● **EXERCISE BRIEF**
Look at every line of the material and count the ones holding the word "called". The answer is the number only.

───── MATERIAL TO PROCESS ─────

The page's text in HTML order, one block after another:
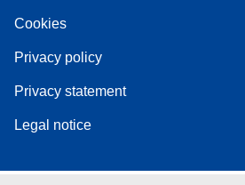
Cookies
Privacy policy
Privacy statement
Legal notice
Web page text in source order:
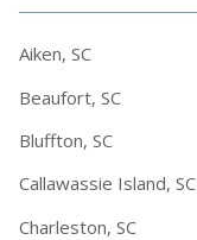
Aiken, SC
Beaufort, SC
Bluffton, SC
Callawassie Island, SC
Charleston, SC
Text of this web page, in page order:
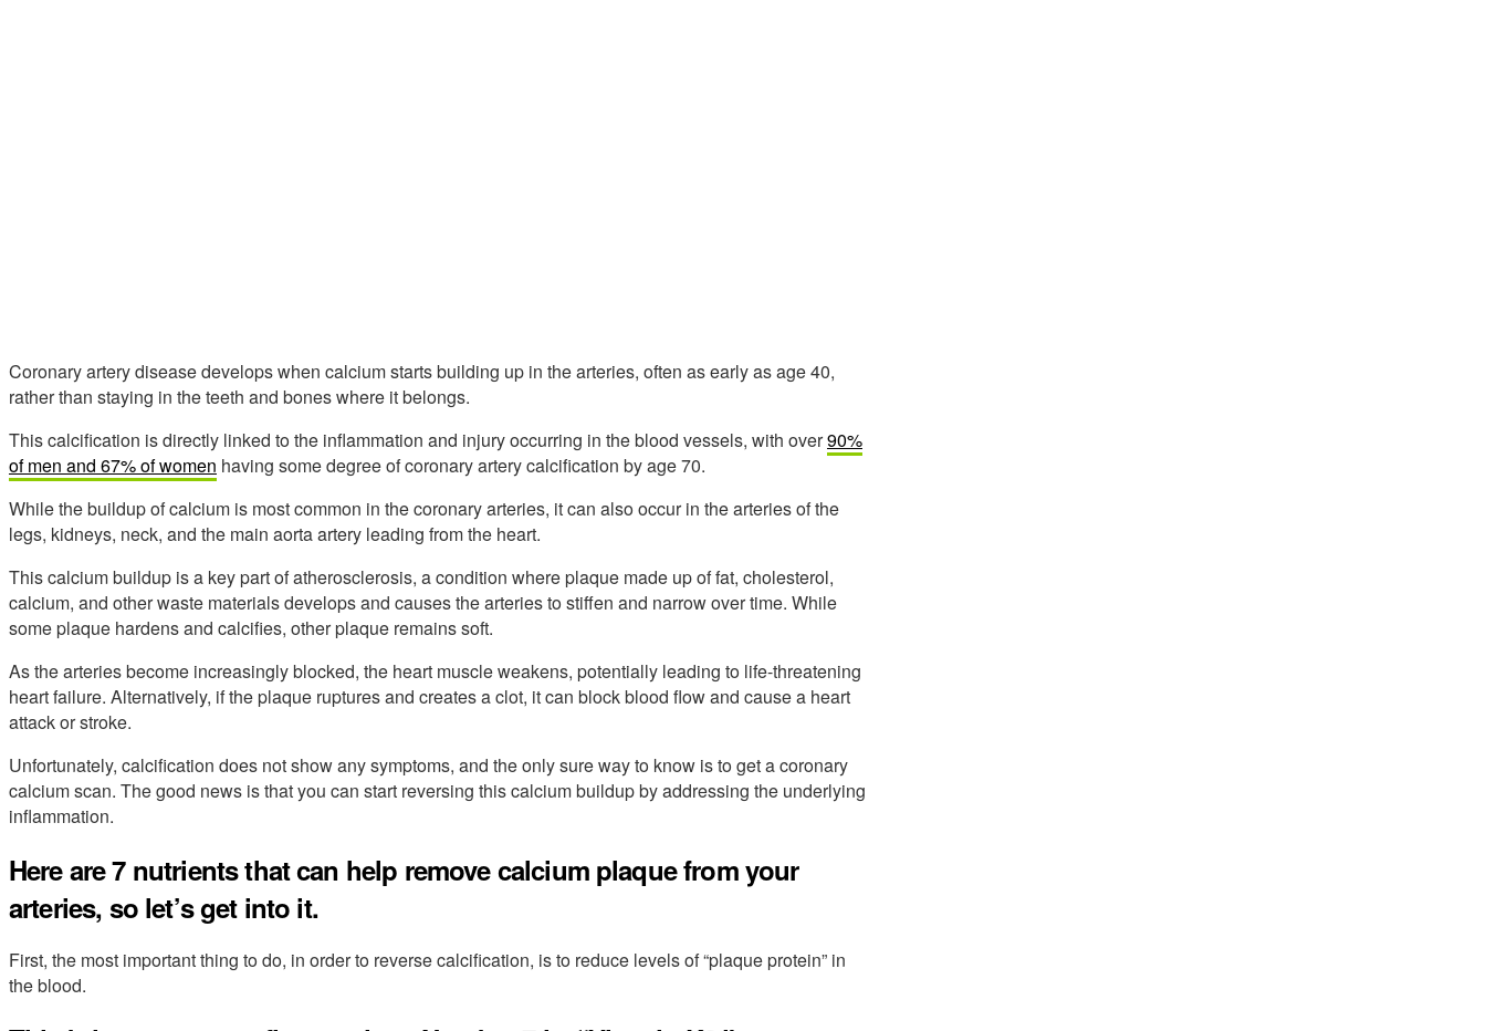
Coronary artery disease develops when calcium starts building up in the arteries, often as early as age 40,
rather than staying in the teeth and bones where it belongs.
This calcification is directly linked to the inflammation and injury occurring in the blood vessels, with over90%
of men and 67% of women having some degree of coronary artery calcification by age 70.
While the buildup of calcium is most common in the coronary arteries, it can also occur in the arteries of the
legs, kidneys, neck, and the main aorta artery leading from the heart.
This calcium buildup is a key part of atherosclerosis, a condition where plaque made up of fat, cholesterol,
calcium, and other waste materials develops and causes the arteries to stiffen and narrow over time. While
some plaque hardens and calcifies, other plaque remains soft.
As the arteries become increasingly blocked, the heart muscle weakens, potentially leading to life-threatening
heart failure. Alternatively, if the plaque ruptures and creates a clot, it can block blood flow and cause a heart
attack or stroke.
Unfortunately, calcification does not show any symptoms, and the only sure way to know is to get a coronary
calcium scan. The good news is that you can start reversing this calcium buildup by addressing the underlying
inflammation.
Here are 7 nutrients that can help remove calcium plaque from your
arteries, so let’s get into it.
First, the most important thing to do, in order to reverse calcification, is to reduce levels of “plaque protein” in
the blood.
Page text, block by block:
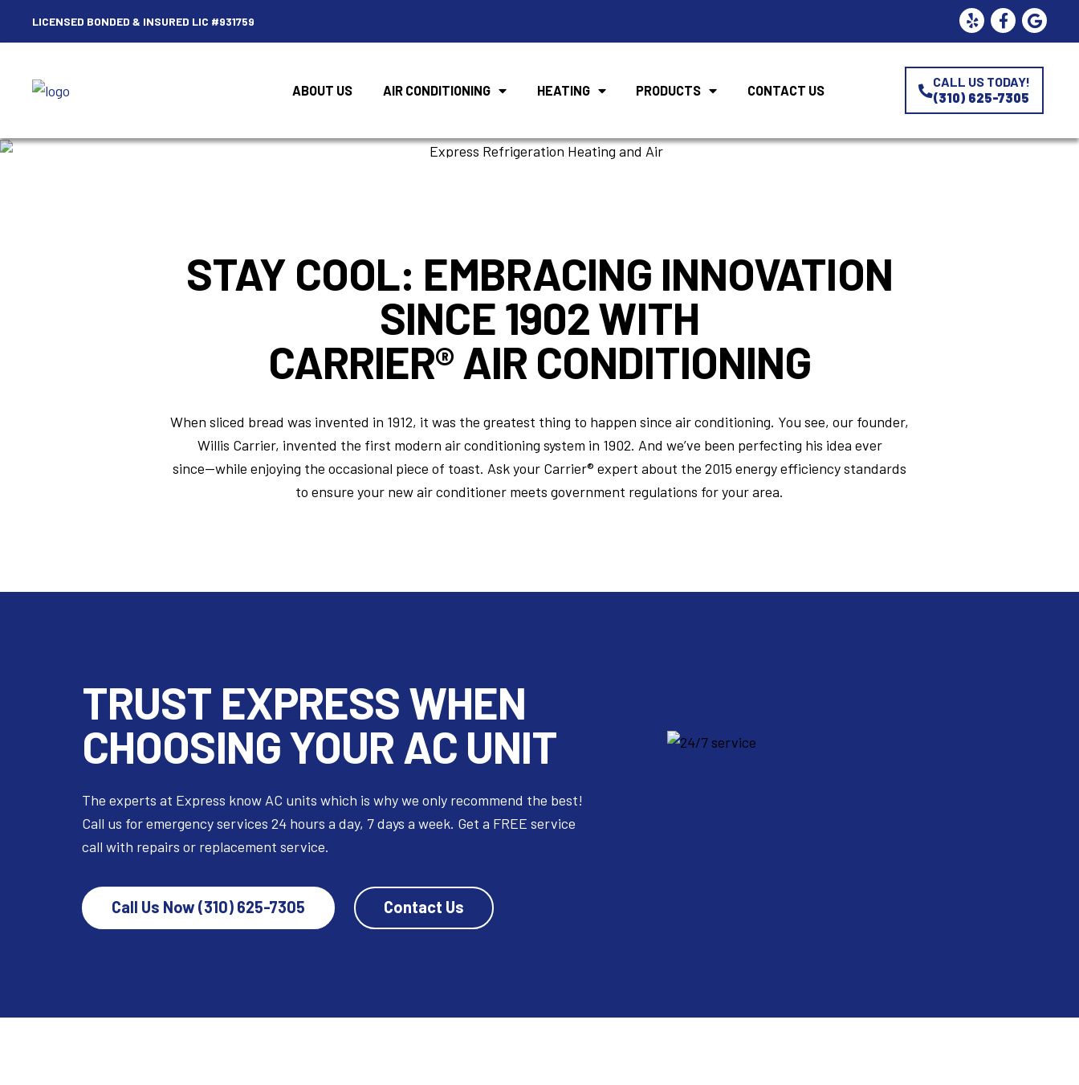
LICENSED BONDED & INSURED LIC #931759
ABOUT US AIR CONDITIONING HEATING PRODUCTS CONTACT US
CALL US TODAY!
(310) 625-7305
Air Conditioners
STAY COOL: EMBRACING INNOVATION
SINCE 1902 WITH
CARRIER® AIR CONDITIONING
When sliced bread was invented in 1912, it was the greatest thing to happen since air conditioning. You see, our founder,
Willis Carrier, invented the first modern air conditioning system in 1902. And we’ve been perfecting his idea ever
since—while enjoying the occasional piece of toast. Ask your Carrier® expert about the 2015 energy efficiency standards
to ensure your new air conditioner meets government regulations for your area.
TRUST EXPRESS WHEN
CHOOSING YOUR AC UNIT
The experts at Express know AC units which is why we only recommend the best!
Call us for emergency services 24 hours a day, 7 days a week. Get a FREE service
call with repairs or replacement service.
Call Us Now (310) 625-7305 Contact Us
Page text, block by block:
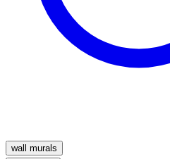
wall murals
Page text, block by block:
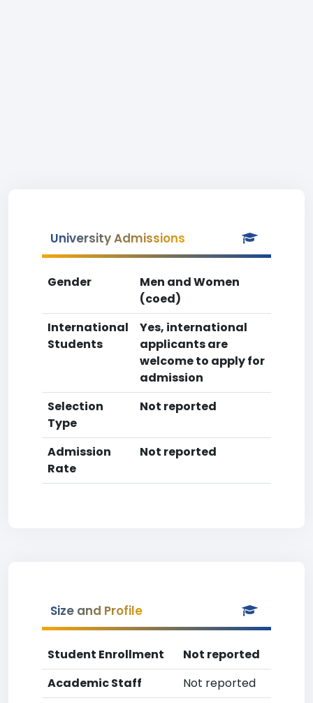
University Admissions
Gender
Men and Women
(coed)
International
Students
Yes, international
applicants are
welcome to apply for
admission
Selection
Type
Not reported
Admission
Rate
Not reported
Size and Profile
Student Enrollment
Not reported
Academic Staff
Not reported
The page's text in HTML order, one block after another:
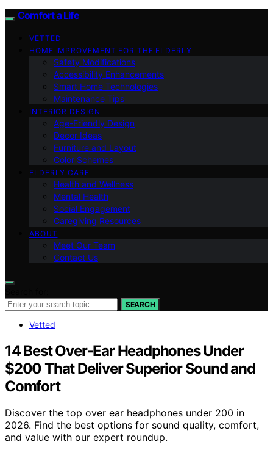
Comfort a Life
VETTED
HOME IMPROVEMENT FOR THE ELDERLY
Safety Modifications
Accessibility Enhancements
Smart Home Technologies
Maintenance Tips
INTERIOR DESIGN
Age-Friendly Design
Decor Ideas
Furniture and Layout
Color Schemes
ELDERLY CARE
Health and Wellness
Mental Health
Social Engagement
Caregiving Resources
ABOUT
Meet Our Team
Contact Us
SEARCH
Vetted
14 Best Over-Ear Headphones Under
$200 That Deliver Superior Sound and
Comfort
Discover the top over ear headphones under 200 in
2026. Find the best options for sound quality, comfort,
and value with our expert roundup.
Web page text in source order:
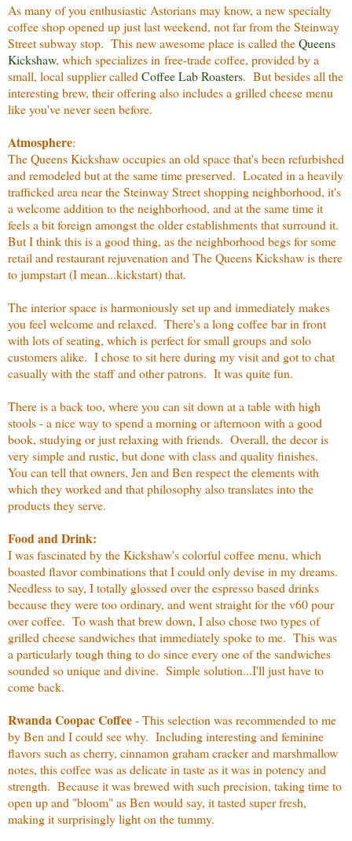
As many of you enthusiastic Astorians may know, a new specialty
coffee shop opened up just last weekend, not far from the Steinway
Street subway stop. This new awesome place is called theQueens
Kickshaw, which specializes in free-trade coffee, provided by a
small, local supplier called Coffee Lab Roasters. But besides all the
interesting brew, their offering also includes a grilled cheese menu
like you've never seen before.
Atmosphere:
The Queens Kickshaw occupies an old space that's been refurbished
and remodeled but at the same time preserved. Located in a heavily
trafficked area near the Steinway Street shopping neighborhood, it's
a welcome addition to the neighborhood, and at the same time it
feels a bit foreign amongst the older establishments that surround it.
But I think this is a good thing, as the neighborhood begs for some
retail and restaurant rejuvenation and The Queens Kickshaw is there
to jumpstart (I mean...kickstart) that.
The interior space is harmoniously set up and immediately makes
you feel welcome and relaxed. There's a long coffee bar in front
with lots of seating, which is perfect for small groups and solo
customers alike. I chose to sit here during my visit and got to chat
casually with the staff and other patrons. It was quite fun.
There is a back too, where you can sit down at a table with high
stools - a nice way to spend a morning or afternoon with a good
book, studying or just relaxing with friends. Overall, the decor is
very simple and rustic, but done with class and quality finishes.
You can tell that owners, Jen and Ben respect the elements with
which they worked and that philosophy also translates into the
products they serve.
Food and Drink:
I was fascinated by the Kickshaw's colorful coffee menu, which
boasted flavor combinations that I could only devise in my dreams.
Needless to say, I totally glossed over the espresso based drinks
because they were too ordinary, and went straight for the v60 pour
over coffee. To wash that brew down, I also chose two types of
grilled cheese sandwiches that immediately spoke to me. This was
a particularly tough thing to do since every one of the sandwiches
sounded so unique and divine. Simple solution...I'll just have to
come back.
Rwanda Coopac Coffee- This selection was recommended to me
by Ben and I could see why. Including interesting and feminine
flavors such as cherry, cinnamon graham cracker and marshmallow
notes, this coffee was as delicate in taste as it was in potency and
strength. Because it was brewed with such precision, taking time to
open up and "bloom" as Ben would say, it tasted super fresh,
making it surprisingly light on the tummy.
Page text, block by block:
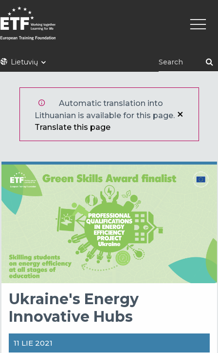
Pereiti
į
pagrindinį
turinį
ETFLietuvių
Automatic translation into
Lithuanian is available for this page.
Translate this page
Ukraine's Energy
Innovative Hubs
11 LIE 2021
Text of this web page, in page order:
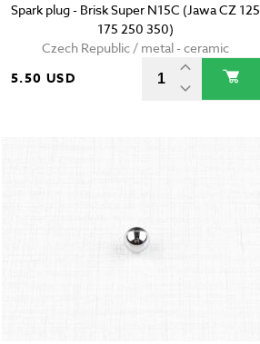
Spark plug - Brisk Super N15C (Jawa CZ 125
175 250 350)
Czech Republic / metal - ceramic
5.50 USD
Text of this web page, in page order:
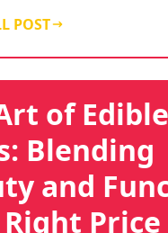
POST
of Edible
Blending
and
Price
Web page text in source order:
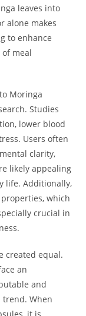
leaves into
alone makes
to enhance
meal
Moringa
Studies
lower blood
Users often
clarity,
likely appealing
life. Additionally,
which
crucial in
created equal.
an
and
When
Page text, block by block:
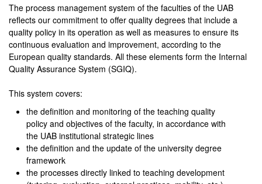
The process management system of the faculties of the UAB
reflects our commitment to offer quality degrees that include a
quality policy in its operation as well as measures to ensure its
continuous evaluation and improvement, according to the
European quality standards. All these elements form the Internal
Quality Assurance System (SGIQ).
This system covers:
the definition and monitoring of the teaching quality
policy and objectives of the faculty, in accordance with
the UAB institutional strategic lines
the definition and the update of the university degree
framework
the processes directly linked to teaching development

─────

● **ANSWER TO THIS TASK**
2